§ Problem to solve
Your copy of the entries below should hold exactly the lines from the one containing "Database Recovery Advisor in SQL Server 2012" to the one containing "States Air Force", inclusive, and no pictures.

§ Material for this task
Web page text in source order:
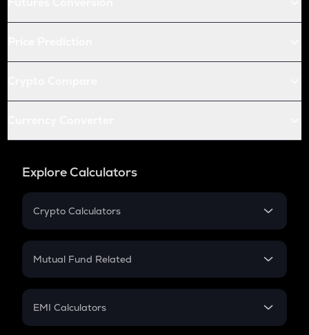
Explore Calculators
Crypto Calculators
Crypto SIP Calculator
Crypto Futures
Mutual Fund Related
Mutual Fund
EMI Calculators
EMI
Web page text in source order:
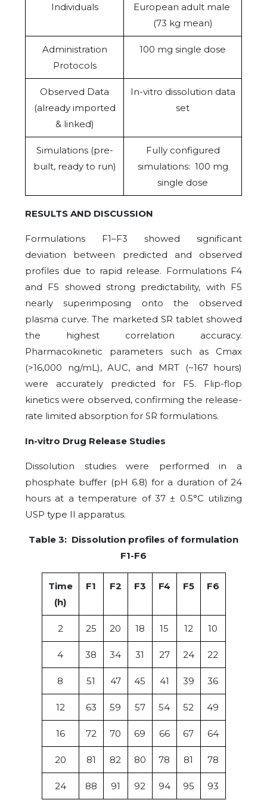
Individuals
European adult male
(73 kg mean)
Administration
Protocols
100 mg single dose
Observed Data
(already imported
& linked)
In-vitro dissolution data
set
Simulations (pre-
built, ready to run)
Fully configured
simulations: 100 mg
single dose
RESULTS AND DISCUSSION
Formulations F1–F3 showed significant
deviation between predicted and observed
profiles due to rapid release. Formulations F4
and F5 showed strong predictability, with F5
nearly superimposing onto the observed
plasma curve. The marketed SR tablet showed
the highest correlation accuracy.
Pharmacokinetic parameters such as Cmax
(>16,000 ng/mL), AUC, and MRT (~167 hours)
were accurately predicted for F5. Flip-flop
kinetics were observed, confirming the release-
rate limited absorption for SR formulations.
In-vitro Drug Release Studies
Dissolution studies were performed in a
phosphate buffer (pH 6.8) for a duration of 24
hours at a temperature of 37 ± 0.5°C utilizing
USP type II apparatus.
Table 3: Dissolution profiles of formulation
F1-F6
Time
(h)
F1 F2 F3 F4 F5 F6
2 25 20 18 15 12 10
4 38 34 31 27 24 22
8 51 47 45 41 39 36
12 63 59 57 54 52 49
16 72 70 69 66 67 64
20 81 82 80 78 81 78
24 88 91 92 94 95 93
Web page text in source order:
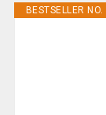
BESTSELLER NO.
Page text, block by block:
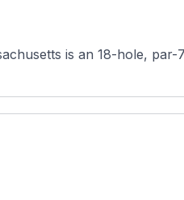
is an 18-hole,
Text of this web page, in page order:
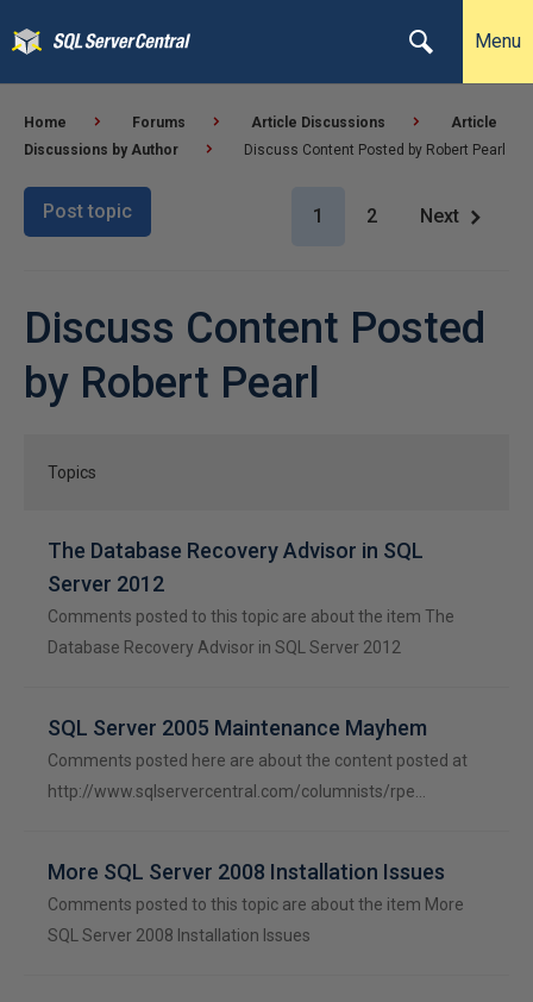
Menu
Home Forums Article Discussions
Article
Discussions by Author
Discuss Content Posted by Robert Pearl
Post topic 1 2 Next
Discuss Content Posted
by Robert Pearl
Topics
The Database Recovery Advisor in SQL
Server 2012
Comments posted to this topic are about the item The
Database Recovery Advisor in SQL Server 2012
SQL Server 2005 Maintenance Mayhem
Comments posted here are about the content posted at
http://www.sqlservercentral.com/columnists/rpe…
More SQL Server 2008 Installation Issues
Comments posted to this topic are about the item More
SQL Server 2008 Installation Issues
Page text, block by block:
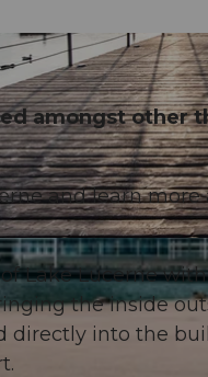
Tourismus, Robert Kittel |CC-BY
amongst other
and learn more
Lake Lucerne
the inside
directly into the
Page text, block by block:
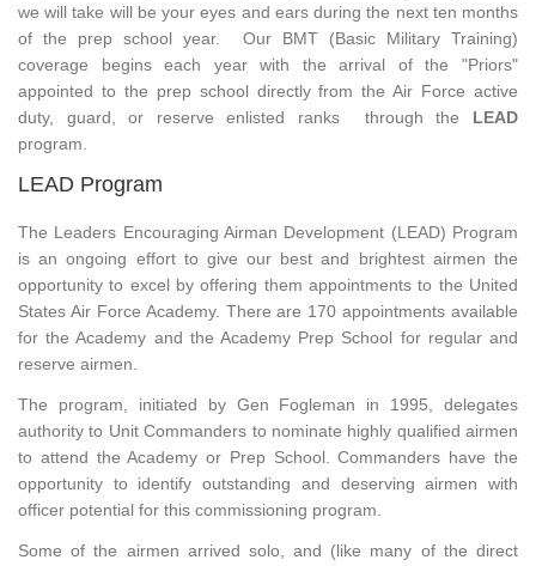
we will take will be your eyes and ears during the next ten months
of the prep school year. Our BMT (Basic Military Training)
coverage begins each year with the arrival of the "Priors"
appointed to the prep school directly from the Air Force active
duty, guard, or reserve enlisted ranks through the LEAD
program.
LEAD Program
The Leaders Encouraging Airman Development (LEAD) Program
is an ongoing effort to give our best and brightest airmen the
opportunity to excel by offering them appointments to the United
States Air Force Academy. There are 170 appointments available
for the Academy and the Academy Prep School for regular and
reserve airmen.
The program, initiated by Gen Fogleman in 1995, delegates
authority to Unit Commanders to nominate highly qualified airmen
to attend the Academy or Prep School. Commanders have the
opportunity to identify outstanding and deserving airmen with
officer potential for this commissioning program.
Some of the airmen arrived solo, and (like many of the direct
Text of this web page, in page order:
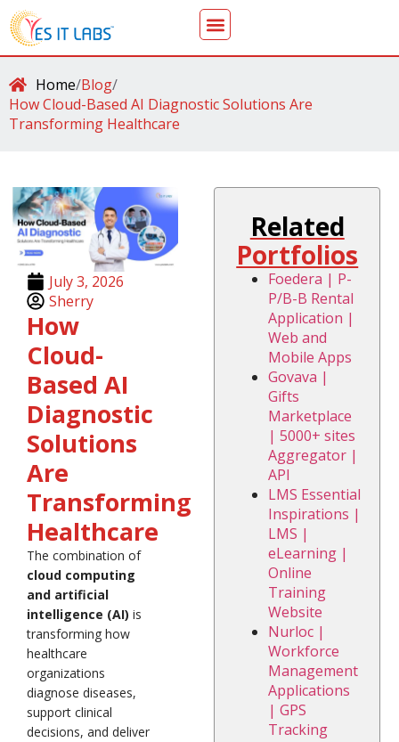
Home/Blog/
How Cloud-Based AI Diagnostic Solutions Are
Transforming Healthcare
July 3, 2026
Sherry
How
Cloud-
Based AI
Diagnostic
Solutions
Are
Transforming
Healthcare
The combination of
cloud computing
and artificial
intelligence (AI) is
transforming how
healthcare
organizations
diagnose diseases,
support clinical
decisions, and deliver
Related
Portfolios
Foedera | P-
P/B-B Rental
Application |
Web and
Mobile Apps
Govava |
Gifts
Marketplace
| 5000+ sites
Aggregator |
API
LMS Essential
Inspirations |
LMS |
eLearning |
Online
Training
Website
Nurloc |
Workforce
Management
Applications
| GPS
Tracking
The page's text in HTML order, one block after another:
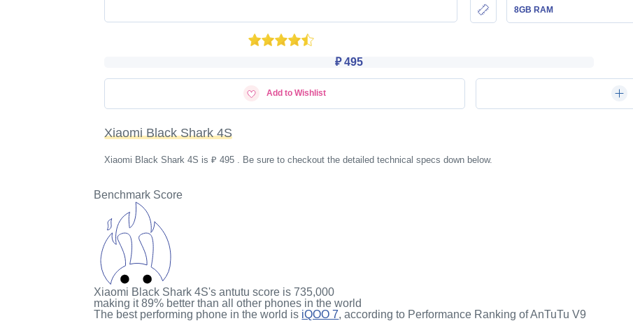
8GB RAM
₽ 495
Add to Wishlist
Xiaomi Black Shark 4S
Xiaomi Black Shark 4S is ₽ 495 . Be sure to checkout the detailed technical specs down below.
Benchmark Score
Xiaomi Black Shark 4S's antutu score is735,000
making it89% better than all other phones in the world
The best performing phone in the world is iQOO 7, according to Performance Ranking of AnTuTu V9
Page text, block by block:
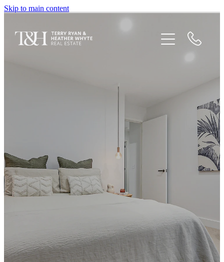
Skip to main content
Testimonials
Blog
Meet The Team
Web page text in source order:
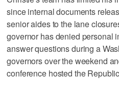
since internal documents
senior aides to the lane
governor has denied personal
answer questions during a
governors over the weekend
conference hosted the
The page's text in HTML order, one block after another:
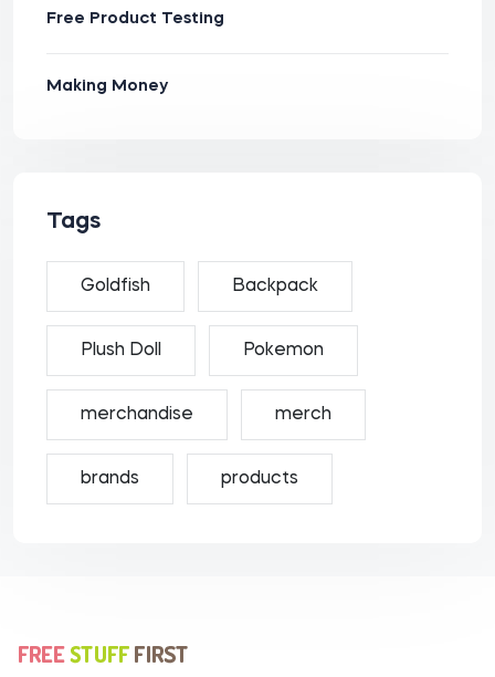
Free Product Testing
Making Money
Tags
Goldfish Backpack
Plush Doll Pokemon
merchandise merch
brands products
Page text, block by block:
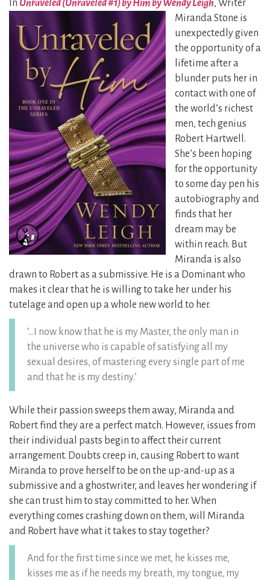
In Unraveled (Unraveled #1) by Him by Wendy Leigh, Writer
Miranda Stone is
unexpectedly given
the opportunity of a
lifetime after a
blunder puts her in
contact with one of
the world’s richest
men, tech genius
Robert Hartwell.
She’s been hoping
for the opportunity
to some day pen his
autobiography and
finds that her
dream may be
within reach. But
Miranda is also
drawn to Robert as a submissive. He is a Dominant who
makes it clear that he is willing to take her under his
tutelage and open up a whole new world to her.
‘…I now know that he is my Master, the only man in
the universe who is capable of satisfying all my
sexual desires, of mastering every single part of me
and that he is my destiny.’
While their passion sweeps them away, Miranda and
Robert find they are a perfect match. However, issues from
their individual pasts begin to affect their current
arrangement. Doubts creep in, causing Robert to want
Miranda to prove herself to be on the up-and-up as a
submissive and a ghostwriter, and leaves her wondering if
she can trust him to stay committed to her. When
everything comes crashing down on them, will Miranda
and Robert have what it takes to stay together?
And for the first time since we met, he kisses me,
kisses me as if he needs my breath, my tongue, my
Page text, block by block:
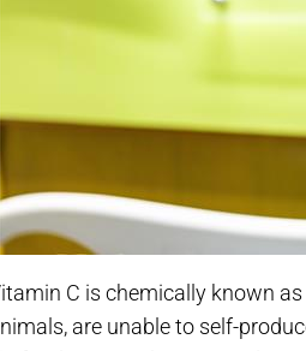
C is chemically known
are unable to self-
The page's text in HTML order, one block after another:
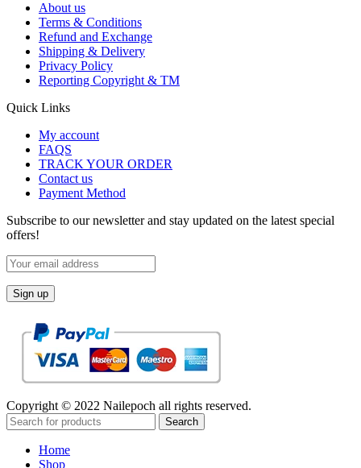
About us
Terms & Conditions
Refund and Exchange
Shipping & Delivery
Privacy Policy
Reporting Copyright & TM
Quick Links
My account
FAQS
TRACK YOUR ORDER
Contact us
Payment Method
Subscribe to our newsletter and stay updated on the latest special
offers!
Copyright © 2022 Nailepoch all rights reserved.
Search
Home
Shop
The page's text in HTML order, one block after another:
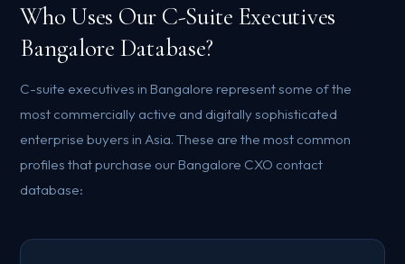
Who Uses Our C-Suite Executives
Bangalore Database?
C-suite executives in Bangalore represent some of the
most commercially active and digitally sophisticated
enterprise buyers in Asia. These are the most common
profiles that purchase our Bangalore CXO contact
database:

§ Answer for the task
Database Recovery Advisor in SQL Server 2012
SQL Server 2005 Maintenance Mayhem
Comments posted here are about the content posted at
http://www.sqlservercentral.com/columnists/rpe…
More SQL Server 2008 Installation Issues
Comments posted to this topic are about the item More
SQL Server 2008 Installation Issues
Page text, block by block:
Tourismus, Robert Kittel |CC-BY
amongst other
and learn more
Lake Lucerne
the inside
directly into the
Page text, block by block:
we will take will be your eyes and ears during the next ten months
of the prep school year. Our BMT (Basic Military Training)
coverage begins each year with the arrival of the "Priors"
appointed to the prep school directly from the Air Force active
duty, guard, or reserve enlisted ranks through the LEAD
program.
LEAD Program
The Leaders Encouraging Airman Development (LEAD) Program
is an ongoing effort to give our best and brightest airmen the
opportunity to excel by offering them appointments to the United
States Air Force Academy. There are 170 appointments available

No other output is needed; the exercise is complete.